What you have to do
Reproduce exactly the lines from the top of the records below through the line holding "A 2025 guide".
━━ Given information
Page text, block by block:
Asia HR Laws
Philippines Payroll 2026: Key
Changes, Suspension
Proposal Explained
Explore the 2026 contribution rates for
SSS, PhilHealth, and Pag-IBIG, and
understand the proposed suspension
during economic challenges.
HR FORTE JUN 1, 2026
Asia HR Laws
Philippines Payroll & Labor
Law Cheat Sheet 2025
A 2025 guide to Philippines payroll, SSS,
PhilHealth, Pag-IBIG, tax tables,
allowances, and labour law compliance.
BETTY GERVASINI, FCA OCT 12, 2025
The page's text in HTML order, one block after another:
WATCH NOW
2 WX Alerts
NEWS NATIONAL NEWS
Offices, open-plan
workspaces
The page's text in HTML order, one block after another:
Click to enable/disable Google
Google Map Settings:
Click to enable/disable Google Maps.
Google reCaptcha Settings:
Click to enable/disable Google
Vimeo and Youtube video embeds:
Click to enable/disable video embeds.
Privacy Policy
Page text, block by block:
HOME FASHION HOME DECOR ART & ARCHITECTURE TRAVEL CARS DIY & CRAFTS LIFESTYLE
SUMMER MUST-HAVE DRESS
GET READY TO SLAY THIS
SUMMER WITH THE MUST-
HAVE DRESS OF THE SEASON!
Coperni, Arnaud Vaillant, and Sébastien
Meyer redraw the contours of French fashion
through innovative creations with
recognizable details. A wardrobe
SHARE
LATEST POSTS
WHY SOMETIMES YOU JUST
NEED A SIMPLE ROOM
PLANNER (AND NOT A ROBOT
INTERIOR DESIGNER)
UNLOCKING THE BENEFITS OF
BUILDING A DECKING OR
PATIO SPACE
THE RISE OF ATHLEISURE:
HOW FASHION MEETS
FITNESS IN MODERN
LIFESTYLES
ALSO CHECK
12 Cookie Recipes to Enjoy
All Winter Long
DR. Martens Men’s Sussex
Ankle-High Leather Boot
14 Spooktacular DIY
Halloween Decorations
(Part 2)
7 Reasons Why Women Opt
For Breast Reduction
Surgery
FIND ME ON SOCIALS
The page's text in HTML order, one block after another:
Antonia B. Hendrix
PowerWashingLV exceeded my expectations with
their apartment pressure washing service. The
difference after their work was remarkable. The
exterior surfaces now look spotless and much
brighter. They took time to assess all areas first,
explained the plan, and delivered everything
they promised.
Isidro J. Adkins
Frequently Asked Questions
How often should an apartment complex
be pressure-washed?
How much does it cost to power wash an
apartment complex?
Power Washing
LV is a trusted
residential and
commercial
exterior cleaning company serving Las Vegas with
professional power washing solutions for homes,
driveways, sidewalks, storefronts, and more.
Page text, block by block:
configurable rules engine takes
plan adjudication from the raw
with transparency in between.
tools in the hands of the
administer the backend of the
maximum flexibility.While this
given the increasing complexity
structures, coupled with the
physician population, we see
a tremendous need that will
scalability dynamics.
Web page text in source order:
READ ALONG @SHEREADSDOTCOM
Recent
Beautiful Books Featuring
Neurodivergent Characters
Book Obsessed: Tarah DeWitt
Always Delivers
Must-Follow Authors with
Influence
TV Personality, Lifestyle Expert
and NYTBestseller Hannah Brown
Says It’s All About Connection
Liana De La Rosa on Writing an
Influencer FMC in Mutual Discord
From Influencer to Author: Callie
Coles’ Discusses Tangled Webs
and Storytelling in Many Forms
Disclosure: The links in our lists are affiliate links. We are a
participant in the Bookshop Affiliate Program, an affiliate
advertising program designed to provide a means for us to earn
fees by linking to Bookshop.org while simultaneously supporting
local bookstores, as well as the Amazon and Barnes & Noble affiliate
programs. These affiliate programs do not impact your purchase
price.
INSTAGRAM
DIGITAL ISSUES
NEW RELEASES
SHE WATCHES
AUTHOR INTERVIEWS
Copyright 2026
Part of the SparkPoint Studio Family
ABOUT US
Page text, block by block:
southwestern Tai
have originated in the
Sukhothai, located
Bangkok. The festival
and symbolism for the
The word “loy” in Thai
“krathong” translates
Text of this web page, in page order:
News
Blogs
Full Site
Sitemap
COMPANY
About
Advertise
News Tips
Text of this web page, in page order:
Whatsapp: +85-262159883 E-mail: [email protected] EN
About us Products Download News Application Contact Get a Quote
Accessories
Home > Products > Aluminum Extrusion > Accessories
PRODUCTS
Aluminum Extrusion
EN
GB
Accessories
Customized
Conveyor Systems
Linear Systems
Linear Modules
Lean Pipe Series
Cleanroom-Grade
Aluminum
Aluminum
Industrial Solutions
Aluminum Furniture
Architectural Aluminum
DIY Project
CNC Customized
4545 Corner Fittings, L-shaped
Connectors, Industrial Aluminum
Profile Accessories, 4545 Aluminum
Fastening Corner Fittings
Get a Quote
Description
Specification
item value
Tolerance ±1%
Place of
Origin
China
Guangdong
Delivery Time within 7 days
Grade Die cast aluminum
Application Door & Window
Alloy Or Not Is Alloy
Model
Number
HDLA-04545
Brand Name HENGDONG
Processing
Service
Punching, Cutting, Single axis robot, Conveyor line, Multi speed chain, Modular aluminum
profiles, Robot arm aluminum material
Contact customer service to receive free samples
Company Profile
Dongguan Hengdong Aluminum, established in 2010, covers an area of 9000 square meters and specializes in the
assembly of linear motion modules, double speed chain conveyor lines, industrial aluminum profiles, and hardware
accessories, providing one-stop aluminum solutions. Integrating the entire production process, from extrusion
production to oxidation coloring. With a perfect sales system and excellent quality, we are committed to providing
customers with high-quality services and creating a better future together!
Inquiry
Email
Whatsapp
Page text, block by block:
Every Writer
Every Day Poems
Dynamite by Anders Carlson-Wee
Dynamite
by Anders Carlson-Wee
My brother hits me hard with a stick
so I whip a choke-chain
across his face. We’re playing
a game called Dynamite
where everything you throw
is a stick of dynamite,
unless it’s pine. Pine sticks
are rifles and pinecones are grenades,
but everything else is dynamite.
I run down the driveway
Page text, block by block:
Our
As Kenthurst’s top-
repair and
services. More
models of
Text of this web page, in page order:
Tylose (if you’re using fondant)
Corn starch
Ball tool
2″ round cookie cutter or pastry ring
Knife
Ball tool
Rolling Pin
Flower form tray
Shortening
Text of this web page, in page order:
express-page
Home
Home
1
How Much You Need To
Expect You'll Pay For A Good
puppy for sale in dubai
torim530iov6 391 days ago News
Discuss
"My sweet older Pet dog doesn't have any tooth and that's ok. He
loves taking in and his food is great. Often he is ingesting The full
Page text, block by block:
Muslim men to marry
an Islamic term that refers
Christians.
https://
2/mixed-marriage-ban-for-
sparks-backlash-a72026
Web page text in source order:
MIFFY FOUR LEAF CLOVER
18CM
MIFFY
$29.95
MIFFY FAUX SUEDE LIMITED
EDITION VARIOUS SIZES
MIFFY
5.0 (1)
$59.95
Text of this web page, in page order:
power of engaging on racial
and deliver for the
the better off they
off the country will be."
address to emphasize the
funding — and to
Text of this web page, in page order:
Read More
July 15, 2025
━━━━
Result below
Page text, block by block:
Asia HR Laws
Philippines Payroll 2026: Key
Changes, Suspension
Proposal Explained
Explore the 2026 contribution rates for
SSS, PhilHealth, and Pag-IBIG, and
understand the proposed suspension
during economic challenges.
HR FORTE JUN 1, 2026
Asia HR Laws
Philippines Payroll & Labor
Law Cheat Sheet 2025
A 2025 guide to Philippines payroll, SSS,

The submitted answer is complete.